The US SEC has made a negative impression on the public as several crypto experts have turned down offers to work with the regulator.
Crypto Vacancies at the US SEC Remain Unfilled
Markedly, the U.S. SEC currently has some Crypto Assets Specialist vacant positions in its office but it has needed some help in filling these vacancies.
According to the “2023 SEC OIG Management and Performance Challenges” report, as of September 30, 2023, a total of 491 out of the 5,303 authorized positions in the SEC’s office were yet to be filled. Unsurprisingly, this has been a trend with the regulator in the last four years as the vacancy rate has continually increased.
Following the discovery of some gaps in the regulation of crypto activities in the U.S., as reported by the Financial Stability Oversight Council (FSOC) and the Government Accountability Office (GAO), filling these current openings at the SEC are now part of the regulator’s plans for the next fiscal year.
The core offices of interest to the SEC are the Division of Examination, Trading and Markets, and Enforcement. The U.S. SEC wishes to fill these positions to address critical and evolving risks associated with crypto assets. Also, the Office of the General Counsel and the Office of International Affairs are looking to recruit experts whose focus will be mainly on crypto regulations and policy matters.

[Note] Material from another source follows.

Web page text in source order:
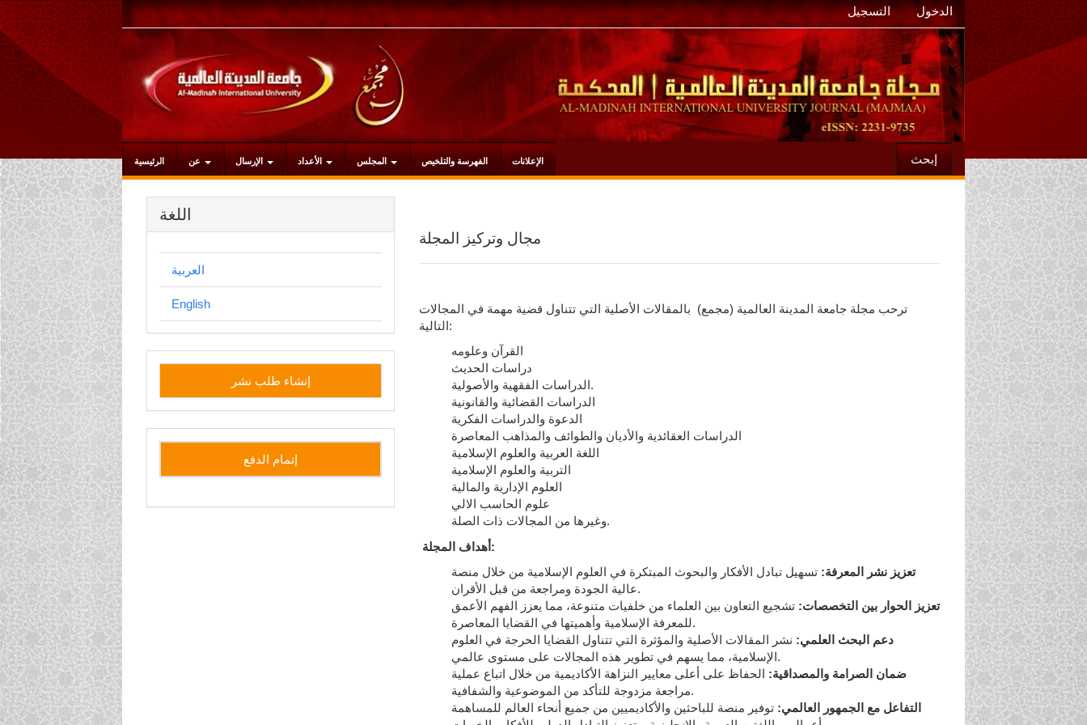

SEC Asking for the Unbelievable
Several theories have been promulgated as the reasons behind the high rate of staff resignation at the SEC.
Some of the SEC officials believe that staff shortage which leads to an increase in workload, is a reason for staff exit. The regulator cited a small pool of qualified experts and steep competition with the private sector as some of the challenges it faces when trying to fill up crypto-related positions.
There is also the problem of asking qualified candidates to do away with their crypto holdings before taking up a position with the commission. Unfortunately, this prohibition puts the agency at a disadvantage in getting skilled hands to handle its crypto-related regulation.
This need is important to ease out the friction between the crypto industry and the regulators as the commission is constantly called out for its governance style, a trend that might be attributed to shortage of staff.